Where a threshold is not yet a trigger
Those thresholds are the place to slow down. A gait-speed change past twenty percent, or a cognitive drop past a test's minimal clinically important difference, sounds operational. But the paper does not establish what fraction of such alerts would turn out to be genuine progression rather than a bad night's sleep, an unrelated infection, or sensor noise. That fraction is the entire difference between a threshold and a validated trigger. Set the cut-offs too tight and tier two buries tier three under false alarms — the alert fatigue that has defeated continuous monitoring in other specialties. Set them too loose and the system misses the early progression it was built to catch. Nothing in the paper locates these particular cut-offs on that trade-off, because no prospective data was collected to do so.

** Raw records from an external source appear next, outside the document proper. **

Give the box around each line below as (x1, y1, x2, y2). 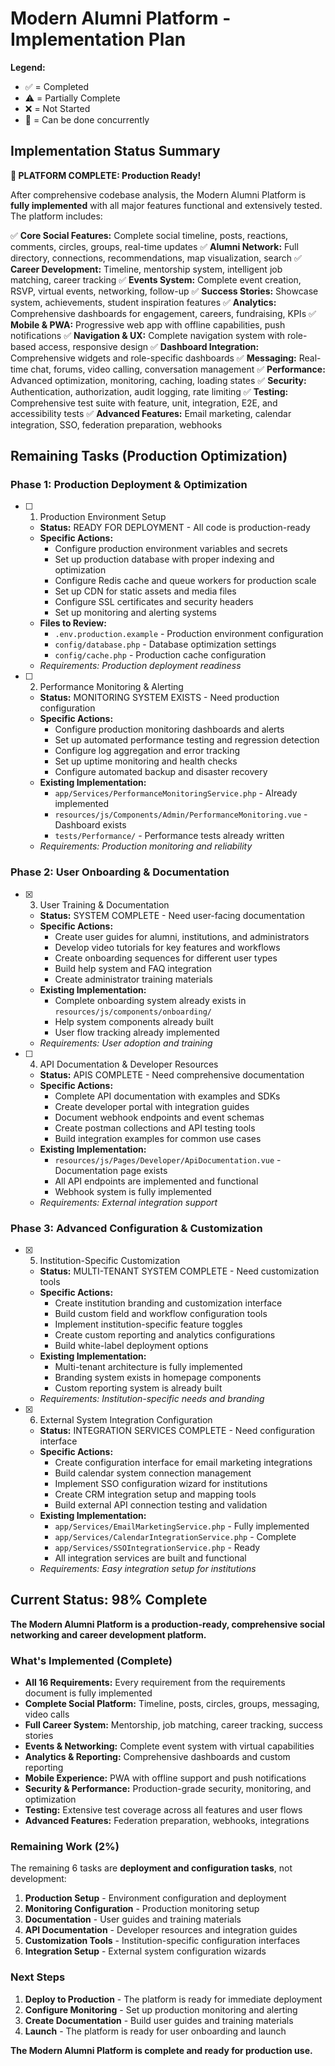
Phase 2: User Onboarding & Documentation (10, 865, 230, 879)
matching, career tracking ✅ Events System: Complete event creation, (10, 273, 302, 286)
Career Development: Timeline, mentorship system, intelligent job (10, 263, 283, 275)
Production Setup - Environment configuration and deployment (24, 1892, 287, 1904)
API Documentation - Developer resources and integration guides (24, 1924, 298, 1936)
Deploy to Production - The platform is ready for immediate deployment (24, 1993, 323, 2005)
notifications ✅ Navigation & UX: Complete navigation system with (10, 329, 286, 341)
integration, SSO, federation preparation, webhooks (10, 418, 223, 431)
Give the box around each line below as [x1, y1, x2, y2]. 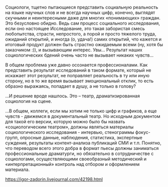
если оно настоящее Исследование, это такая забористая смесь [5, 26, 145, 32]
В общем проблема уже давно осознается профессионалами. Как [5, 62, 148, 68]
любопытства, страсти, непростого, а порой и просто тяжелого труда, [5, 31, 156, 37]
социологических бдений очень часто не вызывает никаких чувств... [5, 52, 154, 58]
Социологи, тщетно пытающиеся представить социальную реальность [5, 5, 158, 10]
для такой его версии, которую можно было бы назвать [5, 119, 125, 124]
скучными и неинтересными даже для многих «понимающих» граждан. [5, 15, 160, 21]
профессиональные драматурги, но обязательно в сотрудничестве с [5, 150, 154, 156]
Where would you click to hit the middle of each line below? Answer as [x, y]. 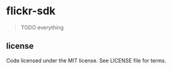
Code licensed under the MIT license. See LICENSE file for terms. [86, 60]
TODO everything [42, 27]
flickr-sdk [31, 11]
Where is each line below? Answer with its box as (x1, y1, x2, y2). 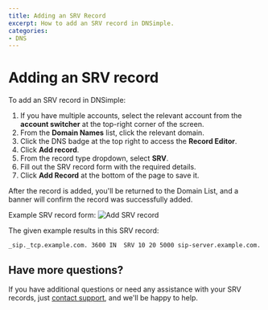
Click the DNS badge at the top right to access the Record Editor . (19, 137, 237, 146)
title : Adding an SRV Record (8, 11, 106, 20)
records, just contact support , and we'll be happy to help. (8, 293, 199, 302)
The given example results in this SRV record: (8, 226, 159, 235)
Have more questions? (8, 263, 124, 277)
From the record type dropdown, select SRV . (19, 153, 169, 163)
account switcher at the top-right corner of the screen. (19, 120, 204, 129)
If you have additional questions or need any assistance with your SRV (8, 284, 241, 294)
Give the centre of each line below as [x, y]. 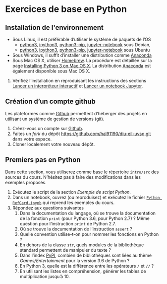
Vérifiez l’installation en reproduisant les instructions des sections [79, 81]
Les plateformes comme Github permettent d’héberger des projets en [76, 113]
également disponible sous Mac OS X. [51, 71]
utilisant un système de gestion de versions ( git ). [55, 119]
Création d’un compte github [50, 102]
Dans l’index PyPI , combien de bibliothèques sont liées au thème [86, 255]
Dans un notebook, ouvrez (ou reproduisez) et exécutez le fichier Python [86, 197]
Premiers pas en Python [43, 160]
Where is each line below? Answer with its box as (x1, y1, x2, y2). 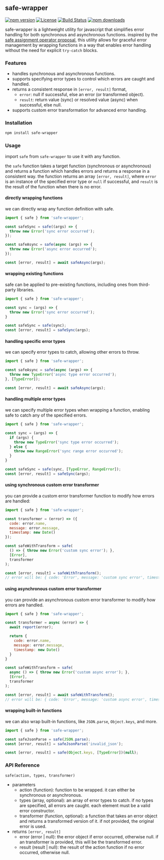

The barriers the authors list are, if anything, more telling than the thresholds — and the candour with which they list them is to their credit. Reimbursement still rewards the on-site visit and pays for remote monitoring only patchily. Evidence, they note especially from the United States, suggests telemonitoring can raise clinician workload through extra data review and administrative load rather than lower it. Patient participation depends on access to devices, broadband and comfort with digital tools across ages and incomes. And proprietary platforms do not interoperate, producing data silos and duplicate documentation that erode the very efficiency the model promises. None of these is a footnote. Each is a precondition. A signal-driven pathway that doubles a neurologist's screen time, or that only the digitally fluent can use, is not the pathway on the page.
“Continuous data is an asset only if most of it can be safely ignored — and a blueprint cannot tell you how much can be ignored safely.”
On artificial intelligence and digital twins, raised as future layers, the paper shows the restraint one wants to see. The authors state plainly that current AI systems cannot reliably produce accurate, guideline-based answers to specific neurological questions and may return erroneous or outdated recommendations, and that any such layer would need robust validation against clinical standards, alongside compliance with the EU AI Act and the Medical Device Regulation, before it is added. That sentence carries more weight than the architecture diagram.
What to do with it
For European neurology services the diagnosis is correct: episodic, calendar-bound follow-up captures a chronic, fluctuating disease only in snapshots, and a model that reserves scarce specialist attention for validated alerts is worth designing and worth testing. This paper has done the first and not the second. Its real value is as a research agenda with concrete, falsifiable thresholds that someone can now go and measure — in a prospective cohort, against progression outcomes that reach the patient, with the alert burden and the equity gap counted rather than assumed. Until that work is done, MS360° is a good map of a road no one has yet driven.
Source: Voigt I, Masanneck L, Pawlitzki M, Inojosa H, Meuth SG, Ziemssen T. MS360°: a conceptual digital-first, data-driven hybrid care framework for personalised multiple sclerosis management. npj Digital Medicine 2026;9:229. A perspective paper: it proposes a framework and carries no prospective outcome data, so its thresholds and workflow remain hypotheses to be validated rather than findings.